震災後の死活問題は食料。それと同じくらい切実なのがトイレ事情だ。水で流せない状況下でも、排泄物をサラサラの粉末にしたり、まるごと自動でパッキングしたり――イマドキの非常用トイレをあれこれ見ていこう。
仕事中に大地震――。社内でのサバイバル生活を余儀なくされたら、食料が必要だ。そして食べれば排泄がやって来る。食べる行為と排泄行為は常にセットなのだ。
ところがライフラインが止まっているため水洗トイレは使えない。そうはいっても排泄物は出る。日ごとこえだめ状態になるトイレの悪臭や、汚物まみれの便器は、心身の衛生上よくない。さらに、ストレスフルなトイレに行くのをギリギリまで我慢すれば、特に女性の場合は膀胱(ぼうこう)炎など、思わぬ病気を引き起こす場合もある。
こうした深刻な問題を解決してくれるのが、非常用トイレ。イマドキの非常用トイレは悪臭を抑えるのが特徴だ。排泄物を固める、自動パッキングする、悪臭元の菌の増殖を抑える、粉末状に変えてしまう――など、水を使わずさまざまな方法で悪臭を抑え込む。あるとないでは、物理面はもちろん、従業員のストレス面が大きく違ってくる非常用トイレをあれこれ見ていこう。
最新のものでは、工事現場の機材などを扱う日本セイフティーの「ラップポン」(18万円〜)というトイレがある。
これは排泄物をまるまる自動的に「ラップ」してパッキングし、パッキングした袋ごと「ポン」と便器下から出す移動式のトイレだ。本体は約16キログラムとかなり重いが、折りたたむとアタッシュケース大(幅440×奥行き460×高さ270ミリ)になり、片手でも持ち運べるようになっている。足を出すなどの簡単な組み立てをして、電源(消費電力350ワット)を確保したら、すぐ使うことができる。

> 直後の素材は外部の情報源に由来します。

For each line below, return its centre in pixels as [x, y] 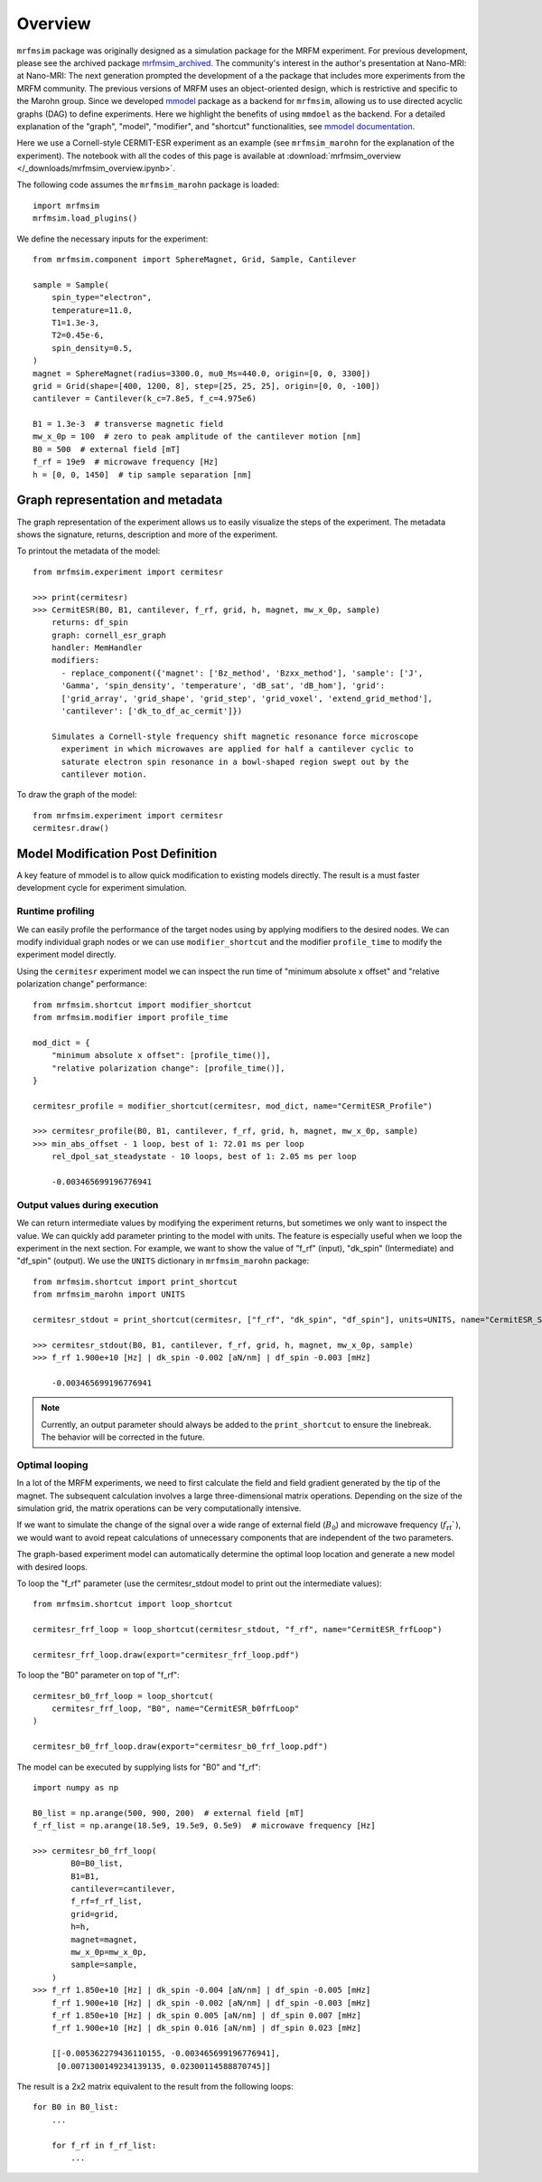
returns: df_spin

使い方は簡単だ。まず排泄した後に、セットになっている「カタメルサー」というラベンダーの香り付きの大豆固形物を振り入れる。
すると、このカタメルサーは乾燥したおからのように、排泄物の水分を吸収する。
カタメルサーを入れ終わったら、稼動ボタンを押す。70〜80秒ほど待つと、床に敷いたトレイの上に、排泄物をまるごとパッキングしたポリエチレン製の白い袋がポトリと出てくる。
これがパッキングした袋。色が白いからスーパーのレジ袋のようにも見える。あとは、袋ごと可燃ゴミとして捨ててしまえばいい。
この袋は、もともと「フィルムロール」といって、ソーセージの腸のように筒状に長くつながっている。腸に詰める肉の部分が排泄物に当たる。排泄後に稼動ボタンを押すと、筒状ロールの上下を熱で溶かし、1回分をパッキングするのだ。1ロールで50回分使える。
フィルムロールの厚みは40マイクロメートルと、触った限りではずいぶん薄い。だが、消臭層などを含む5層構造になっており、匂いも中身も外には漏れず、大豆の発酵による破裂もないという。
日本セイフティーは2007年の能登半島地震など、これまでボランティアで何度もラップポンを提供している。こうした非常時だけでなく、日常でも、仮説トイレを設置できない地下深くの工事現場や、介護施設など、さまざまな現場で使われている。
ラップポンは、もともと「使用者自身だけでなく、介護する家族などの負担を減らそう」という目的で、介護施設用に開発された。
そのため凝固剤は、認知症患者などが誤って食べても人体に影響しないよう、100%大豆で作ったのだ。オムツなどに使われる高分子吸収ポリマーに比べて大豆の水分吸収力は低いが、それでも十分に水分を吸収できるという。
現行のラップポンは電源を入れないと自動処理できないため、今後は、電源の引けない現場用で使えるよう、アタッシュケース状のソーラー電源も開発中だ。なお現行モデルで電源が引けない場合は、自動的にラッピングする機能は利用できないが、手動のポータブルトイレとしては利用可能だ。